Speaker
Description
Freshwater fishes are among the most restricted species worldwide because they are fully contained within fragmented networks of water bodies surrounded by land. Given that the natural fragmentation and isolation of these networks have been identified as a generator of the greatest diversity in this group, we need a deeper understanding of their role as drivers of fish diversity. Hints that the evolutionary history and distribution of fishes are closely linked to the geomorphological history of watersheds exist in the literature. For example, some studies have shown that certain watershed traits such as river size, surface area, and natural fragmentation of watersheds are correlated with measures of species diversity.
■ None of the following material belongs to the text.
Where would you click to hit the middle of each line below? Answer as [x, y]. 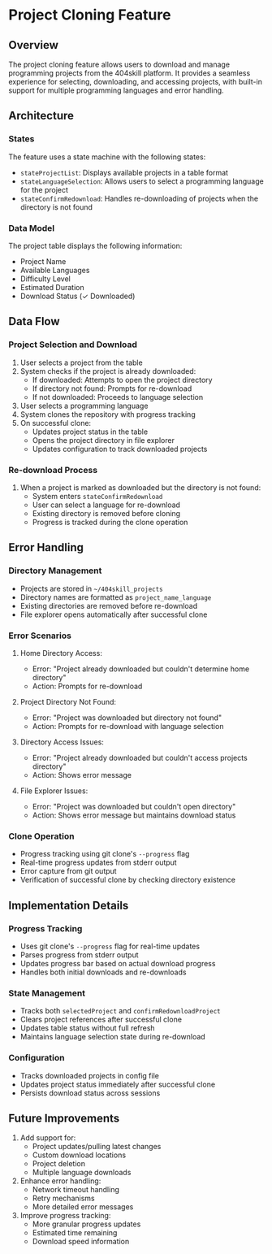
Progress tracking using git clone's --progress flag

Despite this progress, how the complex interplay between river network structure, watershed characteristics, and species’ spatial ecologies drives diversification and biodiversity in freshwater fishes is not yet understood. Here, we combine a global fish occurrence database, a detailed, species-level phylogeny, and a novel dataset on river network structure and watershed traits to comprehensively reveal the determinants of freshwater fish biodiversity at the global scale. The dataset encompasses 11,300+ species distributed across 2,000+ watersheds worldwide, representing approximately 60% of the global diversity of freshwater fishes. To characterize watershed heterogeneity and connectivity we first calculated novel metrics of river network structure including centralization and density, and combined them with geomorphological and climatic characteristics. We then related these variables to fish diversity metrics considering the spatial autocorrelation in the regression analyses. Our preliminary findings indicate that fish diversity is jointly determined by environmental heterogeneity and river network connectivity, highlighting the necessity to account for network structure and characteristics when studying global biodiversity patterns of freshwater species.